Correct Answer - Option 1 : 1.21 Ohms
Concept:
Base impedance is given by
\({Z_{base}} = \frac{{kV_{base}^2}}{{MV{A_{base}}}}\)
kVbase is base voltage rating
MVAbase is base MVA rating
Calculation:
Given that, base kV = 11 kV
Base MVA = 100 MVA
Base impedance, \({Z_{base}} = \frac{{{{11}^2}}}{{100}} = 1.21\;{\rm{\Omega }}\)
Important:
The relation between new per-unit value & old per unit value impedance
\({({Z_{pu}})_{new}}\; = {({Z_{pu}})_{old}} \times {\left( {\frac{{k{V_{base}}}}{{k{V_{new}}}}} \right)^2} \times \;\left( {\frac{{MV{A_{new}}}}{{MV{A_{old}}}}} \right)\)
Also \({Z_{pu}} = \frac{{{Z_{Actual}}}}{{{Z_{base}}}}\)
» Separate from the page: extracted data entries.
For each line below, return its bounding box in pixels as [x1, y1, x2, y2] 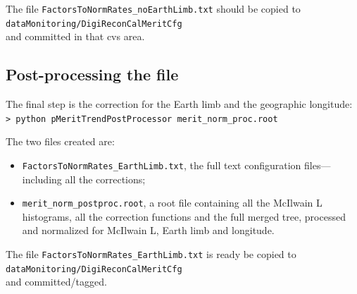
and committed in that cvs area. [6, 29, 145, 44]
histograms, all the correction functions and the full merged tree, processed [22, 209, 346, 223]
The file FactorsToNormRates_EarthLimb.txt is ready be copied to [6, 247, 296, 262]
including [22, 171, 62, 186]
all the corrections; [65, 171, 146, 186]
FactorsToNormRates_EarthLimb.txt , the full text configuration [22, 157, 301, 172]
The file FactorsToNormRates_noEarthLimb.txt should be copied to [6, 1, 301, 16]
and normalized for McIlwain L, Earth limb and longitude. [22, 223, 275, 238]
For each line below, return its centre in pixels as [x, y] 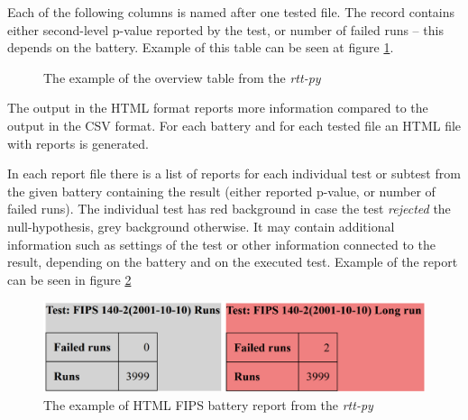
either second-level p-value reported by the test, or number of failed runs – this [225, 29]
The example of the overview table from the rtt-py [182, 77]
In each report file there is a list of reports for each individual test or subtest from [234, 173]
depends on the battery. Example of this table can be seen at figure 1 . [201, 47]
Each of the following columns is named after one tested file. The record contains [231, 12]
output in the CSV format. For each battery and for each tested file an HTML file [234, 125]
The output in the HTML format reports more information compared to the [218, 108]
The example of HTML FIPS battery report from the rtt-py [208, 404]
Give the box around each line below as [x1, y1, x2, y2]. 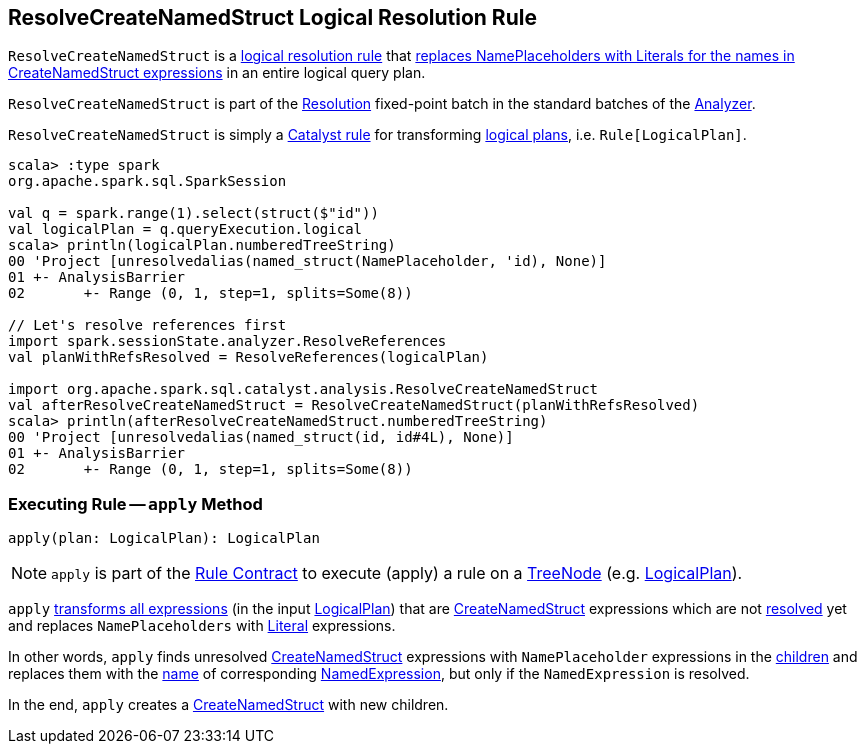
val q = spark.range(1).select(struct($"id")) [8, 205, 379, 222]
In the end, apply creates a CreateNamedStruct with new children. [8, 696, 449, 714]
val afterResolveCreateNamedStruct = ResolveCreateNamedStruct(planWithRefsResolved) [8, 397, 700, 414]
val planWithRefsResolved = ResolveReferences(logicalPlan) [8, 349, 489, 366]
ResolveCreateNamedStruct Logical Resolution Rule [8, 5, 537, 30]
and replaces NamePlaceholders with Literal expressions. [8, 617, 396, 635]
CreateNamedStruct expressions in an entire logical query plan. [8, 64, 426, 82]
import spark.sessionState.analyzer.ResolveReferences [8, 333, 447, 350]

\({Z_{base}} = \frac{{kV_{base}^2}}{{MV{A_{base}}}}\)
Where,
(Zpu)new = New per unit value of impedance
(Zpu)old = Old per unit value of impedance
kVbase = Old base value of voltage
kVnew = New base value of voltage
MVAnew = New base value of power
MVAold = Old base value of power